Give again, word for word, each line below starting at the one that contains "muligt for brugeren" and ending at the one that contains "Compute optimized Core".

===== Task material =====

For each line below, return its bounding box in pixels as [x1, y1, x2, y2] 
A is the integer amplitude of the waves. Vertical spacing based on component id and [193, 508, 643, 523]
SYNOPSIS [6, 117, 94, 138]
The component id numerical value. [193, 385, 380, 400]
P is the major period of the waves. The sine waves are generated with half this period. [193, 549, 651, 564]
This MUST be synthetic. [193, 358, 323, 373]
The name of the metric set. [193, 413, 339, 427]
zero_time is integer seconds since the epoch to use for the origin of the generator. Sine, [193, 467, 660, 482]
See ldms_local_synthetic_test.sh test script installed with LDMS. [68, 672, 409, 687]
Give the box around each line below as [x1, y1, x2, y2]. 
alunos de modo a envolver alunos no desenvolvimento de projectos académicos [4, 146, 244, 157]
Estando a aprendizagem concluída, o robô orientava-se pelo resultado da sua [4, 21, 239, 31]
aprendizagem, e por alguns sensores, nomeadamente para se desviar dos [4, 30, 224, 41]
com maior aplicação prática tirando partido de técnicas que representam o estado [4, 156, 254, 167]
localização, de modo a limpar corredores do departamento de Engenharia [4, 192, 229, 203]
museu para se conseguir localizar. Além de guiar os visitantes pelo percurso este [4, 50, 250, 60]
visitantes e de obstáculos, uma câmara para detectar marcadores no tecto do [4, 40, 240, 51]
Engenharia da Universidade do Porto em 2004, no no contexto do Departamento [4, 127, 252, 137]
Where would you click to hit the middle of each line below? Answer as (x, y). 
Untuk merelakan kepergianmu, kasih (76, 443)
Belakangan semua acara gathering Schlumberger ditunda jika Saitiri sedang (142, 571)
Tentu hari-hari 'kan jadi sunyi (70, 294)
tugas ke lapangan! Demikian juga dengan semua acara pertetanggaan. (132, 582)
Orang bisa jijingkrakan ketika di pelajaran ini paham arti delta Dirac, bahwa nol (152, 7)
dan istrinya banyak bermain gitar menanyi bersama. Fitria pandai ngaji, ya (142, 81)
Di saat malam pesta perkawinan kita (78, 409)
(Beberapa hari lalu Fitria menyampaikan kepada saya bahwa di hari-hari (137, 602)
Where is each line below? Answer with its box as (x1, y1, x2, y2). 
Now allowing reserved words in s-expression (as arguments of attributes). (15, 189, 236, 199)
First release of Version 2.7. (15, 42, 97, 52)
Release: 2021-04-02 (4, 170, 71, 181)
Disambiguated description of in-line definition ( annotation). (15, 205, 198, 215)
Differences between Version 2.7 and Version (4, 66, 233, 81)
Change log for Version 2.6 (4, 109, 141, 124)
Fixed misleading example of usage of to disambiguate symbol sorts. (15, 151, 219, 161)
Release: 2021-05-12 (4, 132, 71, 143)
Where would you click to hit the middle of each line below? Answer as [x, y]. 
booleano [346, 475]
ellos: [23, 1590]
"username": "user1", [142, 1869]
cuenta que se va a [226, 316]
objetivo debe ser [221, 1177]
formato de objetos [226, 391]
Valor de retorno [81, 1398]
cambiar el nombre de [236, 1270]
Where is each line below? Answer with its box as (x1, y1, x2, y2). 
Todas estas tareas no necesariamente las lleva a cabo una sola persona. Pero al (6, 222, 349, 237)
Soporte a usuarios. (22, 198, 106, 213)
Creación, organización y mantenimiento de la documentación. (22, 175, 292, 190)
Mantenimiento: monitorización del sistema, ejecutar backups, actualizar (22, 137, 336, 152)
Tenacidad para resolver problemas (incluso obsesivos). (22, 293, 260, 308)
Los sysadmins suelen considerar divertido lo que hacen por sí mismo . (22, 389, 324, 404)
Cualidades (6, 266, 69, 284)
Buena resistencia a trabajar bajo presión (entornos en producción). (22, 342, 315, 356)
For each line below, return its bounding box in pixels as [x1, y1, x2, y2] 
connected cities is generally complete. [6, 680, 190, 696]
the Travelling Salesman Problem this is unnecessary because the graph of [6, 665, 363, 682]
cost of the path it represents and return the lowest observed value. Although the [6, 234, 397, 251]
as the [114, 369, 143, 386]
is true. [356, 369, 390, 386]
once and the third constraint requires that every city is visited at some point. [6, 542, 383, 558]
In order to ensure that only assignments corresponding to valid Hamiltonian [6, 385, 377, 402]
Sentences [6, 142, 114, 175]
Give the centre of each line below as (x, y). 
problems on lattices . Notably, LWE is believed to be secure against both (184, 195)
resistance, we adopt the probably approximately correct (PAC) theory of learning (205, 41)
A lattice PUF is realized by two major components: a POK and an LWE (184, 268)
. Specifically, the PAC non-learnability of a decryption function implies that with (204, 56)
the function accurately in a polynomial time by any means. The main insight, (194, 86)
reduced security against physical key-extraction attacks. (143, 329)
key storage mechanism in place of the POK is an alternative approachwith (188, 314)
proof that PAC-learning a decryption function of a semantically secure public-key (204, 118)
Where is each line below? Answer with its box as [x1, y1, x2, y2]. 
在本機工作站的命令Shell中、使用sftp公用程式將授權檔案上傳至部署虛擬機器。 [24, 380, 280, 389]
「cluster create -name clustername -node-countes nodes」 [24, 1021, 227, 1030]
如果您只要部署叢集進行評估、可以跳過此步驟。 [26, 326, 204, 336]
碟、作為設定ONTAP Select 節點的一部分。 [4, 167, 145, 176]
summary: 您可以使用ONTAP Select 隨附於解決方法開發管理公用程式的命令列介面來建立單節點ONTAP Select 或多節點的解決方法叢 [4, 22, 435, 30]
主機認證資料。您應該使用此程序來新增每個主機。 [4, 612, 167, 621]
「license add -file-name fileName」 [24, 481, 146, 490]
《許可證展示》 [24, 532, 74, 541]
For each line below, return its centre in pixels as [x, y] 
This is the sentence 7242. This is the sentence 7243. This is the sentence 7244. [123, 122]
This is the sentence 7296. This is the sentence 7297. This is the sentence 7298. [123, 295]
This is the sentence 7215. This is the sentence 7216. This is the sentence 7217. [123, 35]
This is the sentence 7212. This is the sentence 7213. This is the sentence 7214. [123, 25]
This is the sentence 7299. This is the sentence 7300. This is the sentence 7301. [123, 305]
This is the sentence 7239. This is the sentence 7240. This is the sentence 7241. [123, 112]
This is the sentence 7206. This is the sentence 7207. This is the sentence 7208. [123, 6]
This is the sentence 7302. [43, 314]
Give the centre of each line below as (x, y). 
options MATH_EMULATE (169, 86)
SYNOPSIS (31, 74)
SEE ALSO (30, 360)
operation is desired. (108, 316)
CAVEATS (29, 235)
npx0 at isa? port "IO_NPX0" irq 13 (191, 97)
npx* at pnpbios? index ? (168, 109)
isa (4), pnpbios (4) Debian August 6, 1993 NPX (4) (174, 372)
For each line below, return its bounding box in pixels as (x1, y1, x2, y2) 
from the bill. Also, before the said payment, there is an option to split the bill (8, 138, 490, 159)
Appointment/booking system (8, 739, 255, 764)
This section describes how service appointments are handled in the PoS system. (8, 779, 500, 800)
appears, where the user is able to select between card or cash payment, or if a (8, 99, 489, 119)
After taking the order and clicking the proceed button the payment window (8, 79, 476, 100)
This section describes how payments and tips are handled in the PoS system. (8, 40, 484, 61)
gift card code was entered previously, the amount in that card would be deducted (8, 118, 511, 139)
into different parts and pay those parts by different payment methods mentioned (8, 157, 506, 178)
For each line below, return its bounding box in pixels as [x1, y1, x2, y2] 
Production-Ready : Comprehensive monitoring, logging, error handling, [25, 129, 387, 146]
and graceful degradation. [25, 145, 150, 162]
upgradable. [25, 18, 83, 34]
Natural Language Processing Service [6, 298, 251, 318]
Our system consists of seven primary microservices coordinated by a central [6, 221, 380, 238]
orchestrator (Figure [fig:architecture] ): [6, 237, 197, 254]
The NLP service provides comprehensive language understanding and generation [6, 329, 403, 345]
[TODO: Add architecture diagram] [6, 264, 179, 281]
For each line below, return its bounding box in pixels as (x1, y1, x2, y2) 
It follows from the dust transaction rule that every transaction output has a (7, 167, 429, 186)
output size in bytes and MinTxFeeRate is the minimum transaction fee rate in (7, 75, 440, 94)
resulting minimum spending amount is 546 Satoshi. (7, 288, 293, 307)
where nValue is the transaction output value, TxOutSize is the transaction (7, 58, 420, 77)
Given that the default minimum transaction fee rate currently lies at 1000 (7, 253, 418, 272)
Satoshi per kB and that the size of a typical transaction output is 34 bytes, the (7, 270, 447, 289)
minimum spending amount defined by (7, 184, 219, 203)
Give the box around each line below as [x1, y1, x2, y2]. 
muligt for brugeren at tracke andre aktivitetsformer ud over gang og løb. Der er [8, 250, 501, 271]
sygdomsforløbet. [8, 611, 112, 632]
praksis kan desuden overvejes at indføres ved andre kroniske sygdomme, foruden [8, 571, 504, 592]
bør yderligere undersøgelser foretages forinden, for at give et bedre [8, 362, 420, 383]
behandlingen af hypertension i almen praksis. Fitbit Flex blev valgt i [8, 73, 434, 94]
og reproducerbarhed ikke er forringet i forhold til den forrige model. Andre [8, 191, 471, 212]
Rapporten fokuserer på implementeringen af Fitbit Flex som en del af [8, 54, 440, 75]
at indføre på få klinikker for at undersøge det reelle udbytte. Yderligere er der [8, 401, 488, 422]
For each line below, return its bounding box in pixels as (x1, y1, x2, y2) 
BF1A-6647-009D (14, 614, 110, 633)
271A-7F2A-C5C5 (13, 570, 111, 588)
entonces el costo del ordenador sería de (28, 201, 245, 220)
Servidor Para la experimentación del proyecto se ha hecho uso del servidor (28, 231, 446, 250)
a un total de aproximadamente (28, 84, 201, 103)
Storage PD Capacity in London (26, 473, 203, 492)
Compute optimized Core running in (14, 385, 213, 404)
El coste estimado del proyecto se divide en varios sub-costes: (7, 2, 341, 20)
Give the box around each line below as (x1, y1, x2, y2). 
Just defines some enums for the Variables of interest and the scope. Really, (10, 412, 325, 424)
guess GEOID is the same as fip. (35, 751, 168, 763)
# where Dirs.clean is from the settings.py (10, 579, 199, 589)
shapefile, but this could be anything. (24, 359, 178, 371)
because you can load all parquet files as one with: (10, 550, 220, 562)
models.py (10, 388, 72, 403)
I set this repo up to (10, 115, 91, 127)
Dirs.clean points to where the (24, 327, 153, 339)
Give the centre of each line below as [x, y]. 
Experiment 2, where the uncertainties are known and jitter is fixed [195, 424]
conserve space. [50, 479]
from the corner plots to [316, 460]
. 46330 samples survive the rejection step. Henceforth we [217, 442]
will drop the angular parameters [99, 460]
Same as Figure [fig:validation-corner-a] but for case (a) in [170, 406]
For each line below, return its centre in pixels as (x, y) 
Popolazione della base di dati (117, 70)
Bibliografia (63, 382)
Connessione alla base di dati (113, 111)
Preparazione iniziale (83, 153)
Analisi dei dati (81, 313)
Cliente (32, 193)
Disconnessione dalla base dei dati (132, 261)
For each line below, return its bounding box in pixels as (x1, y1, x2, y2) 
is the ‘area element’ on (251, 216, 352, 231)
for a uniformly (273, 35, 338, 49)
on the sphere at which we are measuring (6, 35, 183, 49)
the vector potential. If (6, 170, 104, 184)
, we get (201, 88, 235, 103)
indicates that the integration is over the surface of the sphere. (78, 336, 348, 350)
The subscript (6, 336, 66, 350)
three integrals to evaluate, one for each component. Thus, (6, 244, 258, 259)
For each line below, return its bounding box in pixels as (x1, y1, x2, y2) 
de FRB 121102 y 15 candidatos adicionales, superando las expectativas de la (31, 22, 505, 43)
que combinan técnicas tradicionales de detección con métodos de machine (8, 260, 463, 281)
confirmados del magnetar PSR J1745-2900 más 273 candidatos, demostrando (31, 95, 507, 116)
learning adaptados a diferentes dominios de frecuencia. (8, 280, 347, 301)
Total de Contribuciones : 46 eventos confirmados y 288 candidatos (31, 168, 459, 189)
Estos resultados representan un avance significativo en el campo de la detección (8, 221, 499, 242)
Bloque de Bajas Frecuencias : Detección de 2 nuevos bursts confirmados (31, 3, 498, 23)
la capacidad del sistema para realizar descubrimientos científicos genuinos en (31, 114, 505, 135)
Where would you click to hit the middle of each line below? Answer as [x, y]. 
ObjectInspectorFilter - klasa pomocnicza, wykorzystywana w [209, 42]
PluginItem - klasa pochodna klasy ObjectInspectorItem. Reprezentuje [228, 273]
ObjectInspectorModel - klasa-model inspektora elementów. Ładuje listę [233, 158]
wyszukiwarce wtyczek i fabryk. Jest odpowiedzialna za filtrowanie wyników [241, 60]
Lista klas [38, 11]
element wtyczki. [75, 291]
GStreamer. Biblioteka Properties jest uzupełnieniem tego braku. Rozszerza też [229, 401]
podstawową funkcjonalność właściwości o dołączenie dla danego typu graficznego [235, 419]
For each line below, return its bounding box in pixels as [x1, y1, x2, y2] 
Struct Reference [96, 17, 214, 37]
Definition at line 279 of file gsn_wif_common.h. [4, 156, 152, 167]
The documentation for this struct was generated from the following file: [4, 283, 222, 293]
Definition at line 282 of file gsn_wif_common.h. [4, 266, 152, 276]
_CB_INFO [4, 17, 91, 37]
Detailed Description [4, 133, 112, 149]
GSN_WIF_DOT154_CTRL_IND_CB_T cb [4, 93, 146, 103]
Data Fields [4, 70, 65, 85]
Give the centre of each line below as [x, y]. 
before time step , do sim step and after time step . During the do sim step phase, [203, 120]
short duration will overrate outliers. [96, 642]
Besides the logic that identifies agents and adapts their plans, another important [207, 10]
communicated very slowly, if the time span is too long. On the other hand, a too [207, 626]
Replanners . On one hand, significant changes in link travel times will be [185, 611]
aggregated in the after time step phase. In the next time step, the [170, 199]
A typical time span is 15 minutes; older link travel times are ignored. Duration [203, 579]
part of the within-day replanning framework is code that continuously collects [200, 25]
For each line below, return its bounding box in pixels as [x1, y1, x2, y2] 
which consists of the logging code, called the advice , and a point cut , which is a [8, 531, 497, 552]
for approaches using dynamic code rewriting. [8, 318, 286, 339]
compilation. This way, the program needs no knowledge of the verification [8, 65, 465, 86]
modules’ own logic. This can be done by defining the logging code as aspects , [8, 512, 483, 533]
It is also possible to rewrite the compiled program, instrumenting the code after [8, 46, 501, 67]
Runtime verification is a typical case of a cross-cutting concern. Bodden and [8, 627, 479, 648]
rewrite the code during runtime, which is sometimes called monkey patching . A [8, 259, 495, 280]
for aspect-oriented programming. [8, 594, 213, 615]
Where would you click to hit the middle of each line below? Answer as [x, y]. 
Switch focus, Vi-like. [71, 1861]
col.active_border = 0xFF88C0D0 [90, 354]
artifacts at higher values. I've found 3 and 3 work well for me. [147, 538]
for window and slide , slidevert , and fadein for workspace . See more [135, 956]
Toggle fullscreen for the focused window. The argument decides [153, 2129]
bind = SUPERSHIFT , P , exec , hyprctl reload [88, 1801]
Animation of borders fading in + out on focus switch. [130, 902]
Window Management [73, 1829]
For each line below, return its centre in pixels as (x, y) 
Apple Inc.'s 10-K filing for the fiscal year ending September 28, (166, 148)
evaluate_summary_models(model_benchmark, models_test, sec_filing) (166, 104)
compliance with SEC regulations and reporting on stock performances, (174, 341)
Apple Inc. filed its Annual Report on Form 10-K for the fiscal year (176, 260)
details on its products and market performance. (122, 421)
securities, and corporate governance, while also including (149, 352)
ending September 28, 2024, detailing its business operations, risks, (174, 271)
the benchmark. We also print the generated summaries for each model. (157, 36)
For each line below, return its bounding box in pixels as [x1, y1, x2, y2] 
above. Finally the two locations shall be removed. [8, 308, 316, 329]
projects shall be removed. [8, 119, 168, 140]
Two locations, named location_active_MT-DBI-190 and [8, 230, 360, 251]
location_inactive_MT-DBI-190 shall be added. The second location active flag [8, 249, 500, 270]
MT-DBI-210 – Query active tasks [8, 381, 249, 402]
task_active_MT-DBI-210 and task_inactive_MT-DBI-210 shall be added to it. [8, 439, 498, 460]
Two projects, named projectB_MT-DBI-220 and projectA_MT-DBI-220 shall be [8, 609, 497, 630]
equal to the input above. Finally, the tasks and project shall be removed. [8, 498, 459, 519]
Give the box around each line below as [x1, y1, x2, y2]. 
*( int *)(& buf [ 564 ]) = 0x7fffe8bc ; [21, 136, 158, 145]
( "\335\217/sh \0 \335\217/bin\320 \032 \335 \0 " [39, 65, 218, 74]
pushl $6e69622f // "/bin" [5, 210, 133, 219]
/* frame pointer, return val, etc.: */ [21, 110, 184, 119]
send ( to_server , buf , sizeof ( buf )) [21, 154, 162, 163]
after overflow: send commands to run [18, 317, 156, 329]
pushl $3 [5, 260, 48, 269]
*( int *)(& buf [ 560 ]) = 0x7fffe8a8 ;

=====

Output for this exercise>
muligt for brugeren at tracke andre aktivitetsformer ud over gang og løb. Der er [8, 250, 501, 271]
sygdomsforløbet. [8, 611, 112, 632]
praksis kan desuden overvejes at indføres ved andre kroniske sygdomme, foruden [8, 571, 504, 592]
bør yderligere undersøgelser foretages forinden, for at give et bedre [8, 362, 420, 383]
behandlingen af hypertension i almen praksis. Fitbit Flex blev valgt i [8, 73, 434, 94]
og reproducerbarhed ikke er forringet i forhold til den forrige model. Andre [8, 191, 471, 212]
Rapporten fokuserer på implementeringen af Fitbit Flex som en del af [8, 54, 440, 75]
at indføre på få klinikker for at undersøge det reelle udbytte. Yderligere er der [8, 401, 488, 422]
For each line below, return its bounding box in pixels as (x1, y1, x2, y2) 
BF1A-6647-009D (14, 614, 110, 633)
271A-7F2A-C5C5 (13, 570, 111, 588)
entonces el costo del ordenador sería de (28, 201, 245, 220)
Servidor Para la experimentación del proyecto se ha hecho uso del servidor (28, 231, 446, 250)
a un total de aproximadamente (28, 84, 201, 103)
Storage PD Capacity in London (26, 473, 203, 492)
Compute optimized Core running in (14, 385, 213, 404)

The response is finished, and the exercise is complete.